- **Task details**
Every entry below is to be copied word for word, with its pictures removed.

- **Data shown**
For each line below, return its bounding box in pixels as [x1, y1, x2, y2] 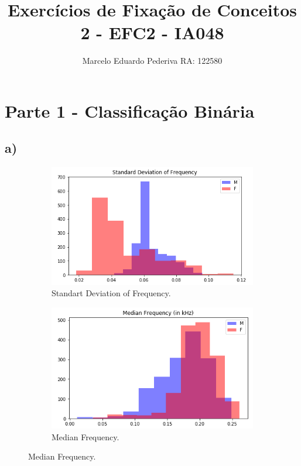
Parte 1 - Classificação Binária [5, 98, 255, 122]
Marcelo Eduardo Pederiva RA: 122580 [82, 54, 223, 67]
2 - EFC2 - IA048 [80, 20, 224, 44]
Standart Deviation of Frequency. [52, 287, 171, 299]
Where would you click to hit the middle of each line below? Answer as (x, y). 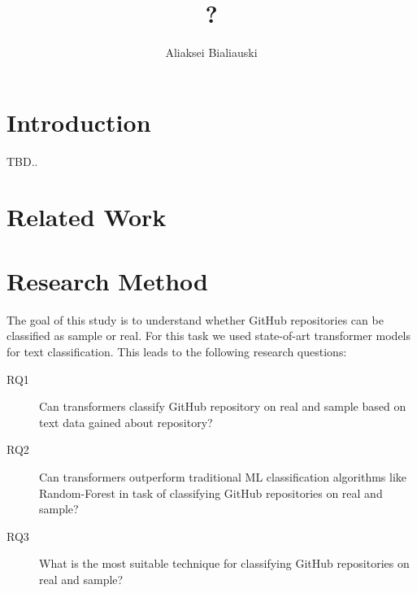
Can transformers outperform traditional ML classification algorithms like (223, 476)
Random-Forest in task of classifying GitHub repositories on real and (211, 493)
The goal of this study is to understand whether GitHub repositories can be (195, 319)
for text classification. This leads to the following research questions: (177, 351)
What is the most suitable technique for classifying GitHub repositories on (224, 563)
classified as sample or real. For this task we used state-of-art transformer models (209, 336)
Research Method (107, 280)
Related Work (87, 217)
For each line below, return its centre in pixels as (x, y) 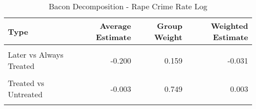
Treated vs (26, 83)
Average (115, 26)
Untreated (25, 94)
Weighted (229, 26)
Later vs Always (36, 54)
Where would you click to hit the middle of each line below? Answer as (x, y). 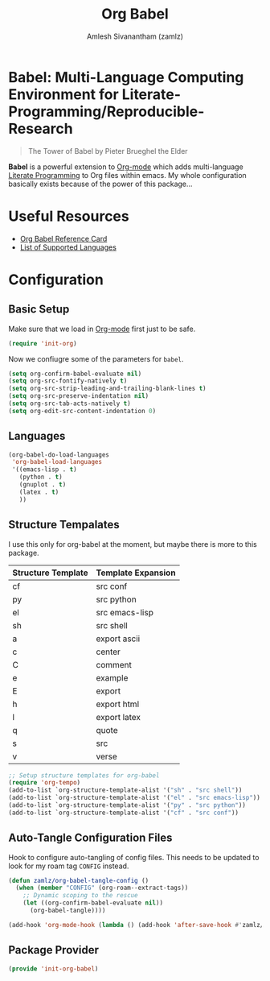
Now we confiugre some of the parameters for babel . (96, 358)
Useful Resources (69, 216)
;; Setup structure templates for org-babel (84, 775)
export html (117, 704)
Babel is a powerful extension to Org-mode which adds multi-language (126, 167)
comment (114, 664)
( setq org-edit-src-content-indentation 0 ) (82, 411)
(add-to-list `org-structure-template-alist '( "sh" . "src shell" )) (125, 790)
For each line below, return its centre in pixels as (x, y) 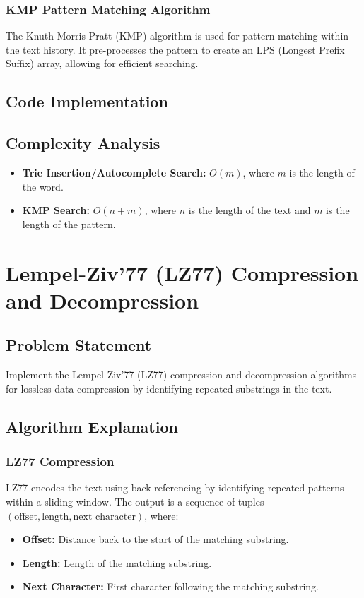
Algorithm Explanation (92, 426)
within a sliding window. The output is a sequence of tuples (135, 501)
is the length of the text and (249, 210)
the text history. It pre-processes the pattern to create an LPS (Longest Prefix (175, 49)
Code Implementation (87, 101)
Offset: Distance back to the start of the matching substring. (155, 539)
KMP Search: (56, 210)
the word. (43, 186)
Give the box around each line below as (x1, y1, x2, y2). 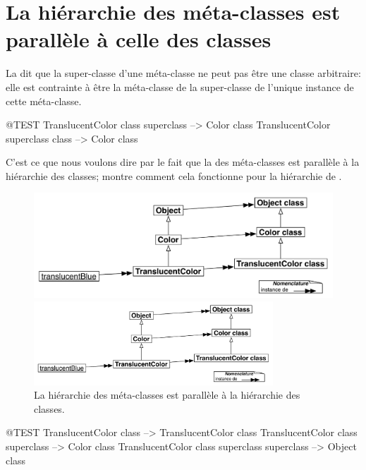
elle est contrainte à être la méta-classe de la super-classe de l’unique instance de (6, 79, 354, 94)
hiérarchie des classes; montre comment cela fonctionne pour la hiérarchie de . (6, 168, 342, 183)
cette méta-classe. (6, 93, 82, 108)
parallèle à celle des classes (6, 25, 272, 54)
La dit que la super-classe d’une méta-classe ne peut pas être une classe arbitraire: (6, 66, 361, 80)
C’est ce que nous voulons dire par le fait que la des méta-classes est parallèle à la (6, 155, 360, 169)
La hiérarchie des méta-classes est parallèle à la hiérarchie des (34, 387, 300, 402)
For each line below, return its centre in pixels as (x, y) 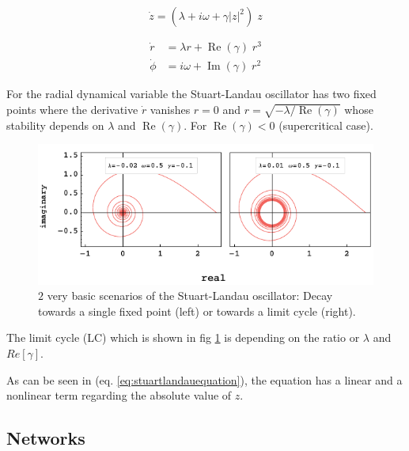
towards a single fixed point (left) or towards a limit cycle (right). (197, 311)
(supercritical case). (326, 125)
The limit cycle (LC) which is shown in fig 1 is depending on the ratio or (183, 337)
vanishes (170, 109)
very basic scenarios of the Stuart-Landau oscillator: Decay (190, 296)
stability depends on (55, 125)
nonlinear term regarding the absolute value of (119, 395)
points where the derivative (72, 109)

- **Written response**
For each line below, return its bounding box in pixels as [x1, y1, x2, y2] 
Parte 1 - Classificação Binária [5, 98, 255, 122]
Marcelo Eduardo Pederiva RA: 122580 [82, 54, 223, 67]
2 - EFC2 - IA048 [80, 20, 224, 44]
Standart Deviation of Frequency. [52, 287, 171, 299]
Where would you click to hit the middle of each line below? Answer as (x, y). 
Can transformers outperform traditional ML classification algorithms like (223, 476)
Random-Forest in task of classifying GitHub repositories on real and (211, 493)
The goal of this study is to understand whether GitHub repositories can be (195, 319)
for text classification. This leads to the following research questions: (177, 351)
What is the most suitable technique for classifying GitHub repositories on (224, 563)
classified as sample or real. For this task we used state-of-art transformer models (209, 336)
Research Method (107, 280)
Related Work (87, 217)
For each line below, return its centre in pixels as (x, y) 
Treated vs (26, 83)
Average (115, 26)
Untreated (25, 94)
Weighted (229, 26)
Later vs Always (36, 54)
Where would you click to hit the middle of each line below? Answer as (x, y). 
Now we confiugre some of the parameters for babel . (96, 358)
Useful Resources (69, 216)
;; Setup structure templates for org-babel (84, 775)
export html (117, 704)
Babel is a powerful extension to Org-mode which adds multi-language (126, 167)
comment (114, 664)
( setq org-edit-src-content-indentation 0 ) (82, 411)
(add-to-list `org-structure-template-alist '( "sh" . "src shell" )) (125, 790)
For each line below, return its centre in pixels as (x, y) 
Algorithm Explanation (92, 426)
within a sliding window. The output is a sequence of tuples (135, 501)
is the length of the text and (249, 210)
the text history. It pre-processes the pattern to create an LPS (Longest Prefix (175, 49)
Code Implementation (87, 101)
Offset: Distance back to the start of the matching substring. (155, 539)
KMP Search: (56, 210)
the word. (43, 186)
Give the box around each line below as (x1, y1, x2, y2). 
elle est contrainte à être la méta-classe de la super-classe de l’unique instance de (6, 79, 354, 94)
hiérarchie des classes; montre comment cela fonctionne pour la hiérarchie de . (6, 168, 342, 183)
cette méta-classe. (6, 93, 82, 108)
parallèle à celle des classes (6, 25, 272, 54)
La dit que la super-classe d’une méta-classe ne peut pas être une classe arbitraire: (6, 66, 361, 80)
C’est ce que nous voulons dire par le fait que la des méta-classes est parallèle à la (6, 155, 360, 169)
La hiérarchie des méta-classes est parallèle à la hiérarchie des (34, 387, 300, 402)
For each line below, return its centre in pixels as (x, y) 
towards a single fixed point (left) or towards a limit cycle (right). (197, 311)
(supercritical case). (326, 125)
The limit cycle (LC) which is shown in fig 1 is depending on the ratio or (183, 337)
vanishes (170, 109)
very basic scenarios of the Stuart-Landau oscillator: Decay (190, 296)
stability depends on (55, 125)
nonlinear term regarding the absolute value of (119, 395)
points where the derivative (72, 109)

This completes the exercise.